** Opening INFORMATION PROVIDED block **

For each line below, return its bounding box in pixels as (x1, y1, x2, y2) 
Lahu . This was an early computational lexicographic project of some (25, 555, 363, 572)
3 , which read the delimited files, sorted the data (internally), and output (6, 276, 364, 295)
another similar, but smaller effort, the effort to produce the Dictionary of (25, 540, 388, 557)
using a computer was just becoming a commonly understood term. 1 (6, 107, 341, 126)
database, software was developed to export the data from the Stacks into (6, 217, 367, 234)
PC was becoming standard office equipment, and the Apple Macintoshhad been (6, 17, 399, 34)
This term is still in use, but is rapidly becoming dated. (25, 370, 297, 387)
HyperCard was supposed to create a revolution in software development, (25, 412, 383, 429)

** Closing INFORMATION PROVIDED block **
** Opening INFORMATION PROVIDED block **

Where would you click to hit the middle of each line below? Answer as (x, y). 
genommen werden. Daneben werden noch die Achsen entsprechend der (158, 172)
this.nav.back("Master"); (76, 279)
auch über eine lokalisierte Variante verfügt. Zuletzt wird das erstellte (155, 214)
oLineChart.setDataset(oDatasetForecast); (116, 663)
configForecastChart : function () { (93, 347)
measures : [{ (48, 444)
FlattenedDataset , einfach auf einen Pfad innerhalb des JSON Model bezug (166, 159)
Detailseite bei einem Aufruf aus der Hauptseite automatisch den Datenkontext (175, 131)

** Closing INFORMATION PROVIDED block **

### WHAT THE TASK REQUIRES
Every line in the data above that contains "below" needs to be copied.

### YOUR SOLUTION
For each line below, return its bounding box in pixels as (x1, y1, x2, y2) 
Where would you click to hit the middle of each line below? Answer as (x, y). 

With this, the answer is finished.